GIVEN DATA: Begin

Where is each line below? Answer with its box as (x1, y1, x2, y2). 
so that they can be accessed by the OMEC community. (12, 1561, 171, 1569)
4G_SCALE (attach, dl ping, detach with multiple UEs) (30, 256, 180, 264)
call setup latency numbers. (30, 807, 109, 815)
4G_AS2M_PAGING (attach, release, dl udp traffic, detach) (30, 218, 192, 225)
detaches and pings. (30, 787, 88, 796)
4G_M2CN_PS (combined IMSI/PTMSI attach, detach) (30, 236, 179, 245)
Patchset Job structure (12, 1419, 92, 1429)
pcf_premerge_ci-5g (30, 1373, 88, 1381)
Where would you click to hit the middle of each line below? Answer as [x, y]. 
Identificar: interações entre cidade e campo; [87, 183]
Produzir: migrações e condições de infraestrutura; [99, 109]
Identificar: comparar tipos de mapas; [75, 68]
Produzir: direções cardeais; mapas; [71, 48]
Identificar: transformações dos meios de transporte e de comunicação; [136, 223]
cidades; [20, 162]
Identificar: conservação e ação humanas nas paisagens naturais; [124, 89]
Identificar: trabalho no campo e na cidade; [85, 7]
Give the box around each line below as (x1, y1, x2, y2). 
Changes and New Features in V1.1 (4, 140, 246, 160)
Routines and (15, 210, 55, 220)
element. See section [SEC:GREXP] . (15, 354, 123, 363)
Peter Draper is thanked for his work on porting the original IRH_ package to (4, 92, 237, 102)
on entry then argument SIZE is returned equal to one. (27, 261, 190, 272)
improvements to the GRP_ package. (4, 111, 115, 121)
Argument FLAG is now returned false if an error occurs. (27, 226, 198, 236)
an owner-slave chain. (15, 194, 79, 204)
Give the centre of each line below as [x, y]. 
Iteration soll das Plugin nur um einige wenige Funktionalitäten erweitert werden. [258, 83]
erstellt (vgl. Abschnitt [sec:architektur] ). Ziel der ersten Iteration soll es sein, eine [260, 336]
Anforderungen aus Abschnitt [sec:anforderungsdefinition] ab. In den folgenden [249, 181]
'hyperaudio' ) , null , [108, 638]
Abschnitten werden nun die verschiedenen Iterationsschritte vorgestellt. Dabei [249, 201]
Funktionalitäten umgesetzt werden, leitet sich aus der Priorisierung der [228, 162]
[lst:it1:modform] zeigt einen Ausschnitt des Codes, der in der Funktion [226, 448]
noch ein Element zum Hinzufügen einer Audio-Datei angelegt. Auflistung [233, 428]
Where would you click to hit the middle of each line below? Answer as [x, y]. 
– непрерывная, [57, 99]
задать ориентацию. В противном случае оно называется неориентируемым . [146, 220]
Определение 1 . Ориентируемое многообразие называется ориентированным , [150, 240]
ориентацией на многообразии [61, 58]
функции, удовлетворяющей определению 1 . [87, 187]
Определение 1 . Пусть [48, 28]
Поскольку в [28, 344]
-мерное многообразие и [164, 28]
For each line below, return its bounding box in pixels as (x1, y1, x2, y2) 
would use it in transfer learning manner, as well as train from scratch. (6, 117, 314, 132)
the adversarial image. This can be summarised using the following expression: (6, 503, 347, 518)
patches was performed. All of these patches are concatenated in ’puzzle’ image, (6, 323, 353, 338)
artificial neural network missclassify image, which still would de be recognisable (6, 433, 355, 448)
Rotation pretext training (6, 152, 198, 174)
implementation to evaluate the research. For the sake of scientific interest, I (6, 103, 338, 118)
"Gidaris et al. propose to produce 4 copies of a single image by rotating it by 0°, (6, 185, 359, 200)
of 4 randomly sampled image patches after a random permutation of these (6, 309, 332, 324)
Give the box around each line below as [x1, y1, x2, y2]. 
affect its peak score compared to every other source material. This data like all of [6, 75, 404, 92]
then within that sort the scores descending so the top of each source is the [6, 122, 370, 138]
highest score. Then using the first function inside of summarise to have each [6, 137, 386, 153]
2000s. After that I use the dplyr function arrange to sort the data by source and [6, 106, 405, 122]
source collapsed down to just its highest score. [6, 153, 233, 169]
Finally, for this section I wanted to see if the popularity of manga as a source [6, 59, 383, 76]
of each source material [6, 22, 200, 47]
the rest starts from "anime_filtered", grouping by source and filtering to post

GIVEN DATA: End

- **REQUIRED WORK**:
Lines from the one holding "ориентацией на многообразии [61, 58]" to the end of the listing above are the only ones to transcribe. Keep each exactly as written.

- **ANSWER TO THIS TASK**:
ориентацией на многообразии [61, 58]
функции, удовлетворяющей определению 1 . [87, 187]
Определение 1 . Пусть [48, 28]
Поскольку в [28, 344]
-мерное многообразие и [164, 28]
For each line below, return its bounding box in pixels as (x1, y1, x2, y2) 
would use it in transfer learning manner, as well as train from scratch. (6, 117, 314, 132)
the adversarial image. This can be summarised using the following expression: (6, 503, 347, 518)
patches was performed. All of these patches are concatenated in ’puzzle’ image, (6, 323, 353, 338)
artificial neural network missclassify image, which still would de be recognisable (6, 433, 355, 448)
Rotation pretext training (6, 152, 198, 174)
implementation to evaluate the research. For the sake of scientific interest, I (6, 103, 338, 118)
"Gidaris et al. propose to produce 4 copies of a single image by rotating it by 0°, (6, 185, 359, 200)
of 4 randomly sampled image patches after a random permutation of these (6, 309, 332, 324)
Give the box around each line below as [x1, y1, x2, y2]. 
affect its peak score compared to every other source material. This data like all of [6, 75, 404, 92]
then within that sort the scores descending so the top of each source is the [6, 122, 370, 138]
highest score. Then using the first function inside of summarise to have each [6, 137, 386, 153]
2000s. After that I use the dplyr function arrange to sort the data by source and [6, 106, 405, 122]
source collapsed down to just its highest score. [6, 153, 233, 169]
Finally, for this section I wanted to see if the popularity of manga as a source [6, 59, 383, 76]
of each source material [6, 22, 200, 47]
the rest starts from "anime_filtered", grouping by source and filtering to post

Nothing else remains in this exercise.